Never automate a procedure you only half understand
Here’s the failure I’ve watched twice. A team mines a runbook, the model produces clean-looking automation, someone schedules it to run on the alert — and nobody on the team can actually explain step 4. Then step 4’s assumptions change, the automation keeps firing, and it makes a small problem worse at machine speed.

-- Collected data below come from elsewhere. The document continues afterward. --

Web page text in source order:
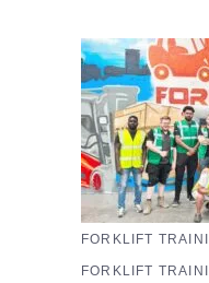
FORKLIFT
FORKLIFT
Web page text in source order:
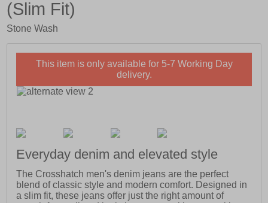
(Slim Fit)
Stone Wash
This item is only available for 5-7 Working Day
delivery.
Everyday denim and elevated style
The Crosshatch men's denim jeans are the perfect
blend of classic style and modern comfort. Designed in
a slim fit, these jeans offer just the right amount of
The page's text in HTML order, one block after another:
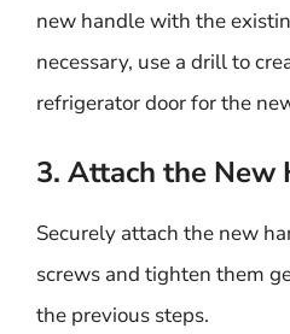
new handle with the
necessary, use a drill to
refrigerator door for the
3. Attach the New
Securely attach the new
screws and tighten them
the previous steps.
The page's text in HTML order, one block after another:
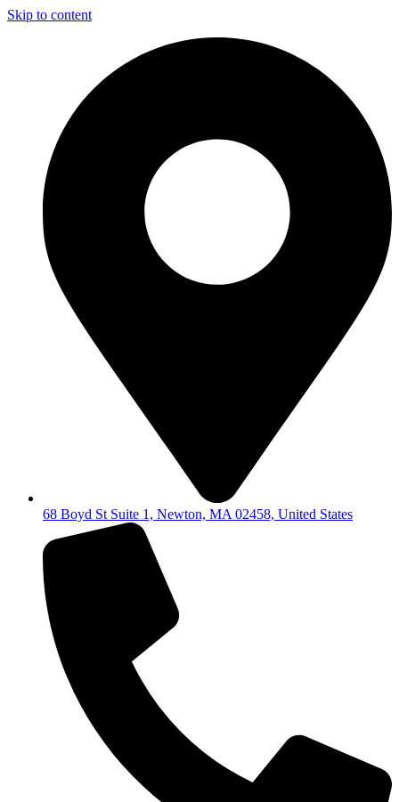
Skip to content
68 Boyd St Suite 1, Newton, MA 02458, United States
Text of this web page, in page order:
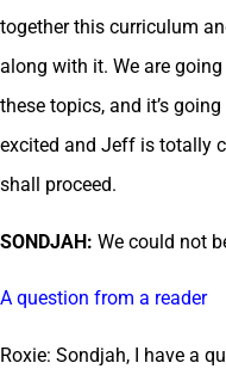
together this curriculum
along with it. We are
these topics, and it’s
excited and Jeff is totally
shall proceed.
SONDJAH: We could not
A question from a reader
Roxie: Sondjah, I have a
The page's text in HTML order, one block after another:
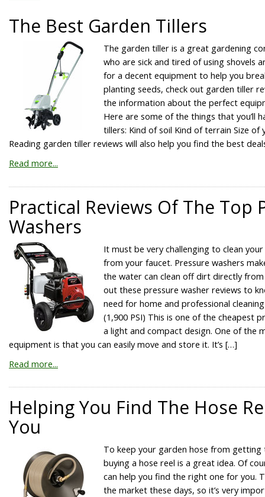
The Best Garden Tillers
The garden tiller is a great gardening
who are sick and tired of using shovels
for a decent equipment to help you
planting seeds, check out garden tiller
the information about the perfect
Here are some of the things that you’ll
tillers: Kind of soil Kind of terrain Size
Reading garden tiller reviews will also help you find the best
Read more...
Practical Reviews Of The Top
Washers
It must be very challenging to clean
from your faucet. Pressure washers
the water can clean off dirt directly from
out these pressure washer reviews to
need for home and professional
(1,900 PSI) This is one of the cheapest
a light and compact design. One of the
equipment is that you can easily move and store it. It’s […]
Read more...
Helping You Find The Hose
You
To keep your garden hose from getting
buying a hose reel is a great idea. Of
can help you find the right one for you.
the market these days, so it’s very
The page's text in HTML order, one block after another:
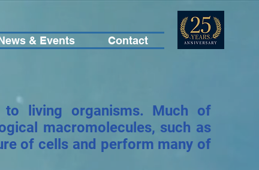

The rule: a procedure is only eligible for unattended automation once a human who understands it has flipped auto_safe and the automation has run attended enough times to earn trust. Until then it stays a suggested runbook a human executes. And the automation runs under its own narrowly scoped service account — never the expert’s personal admin credentials, never anything that can touch prod broadly. The model that drafted the runbook should never hold those credentials at all. If you want the staged path from “suggested” to “unattended,” confidence-gated auto-remediation lays it out.
Make capture a habit, not a heroic project
The reason tribal knowledge persists is that documenting it is a one-time heroic slog nobody schedules. Lower the activation energy: at the close of every incident, have the bot draft the runbook delta from the incident channel automatically, and ask the resolver to ratify it in two minutes while it’s fresh.
def on_incident_resolved(incident):
draft = llm_draft_runbook(incident.timeline, incident.commands_run)
ask_for_ratification(incident.resolver, draft) # human edits + approves
Done at every incident, the backlog of undocumented procedures shrinks instead of growing. The automation category and our prompt packs have ready-made interview and drafting prompts if you’d rather not write them from scratch.
Conclusion
Tribal knowledge isn’t a culture problem you can fix with a stern memo about documentation; it’s a tedium problem, and tedium is what AI removes. Mine the artifacts, interview the expert, draft into a strict schema, and let a human ratify before a single line becomes unattended automation. The goal isn’t to replace Priya. It’s to make sure the team doesn’t go dark the week she’s on a beach.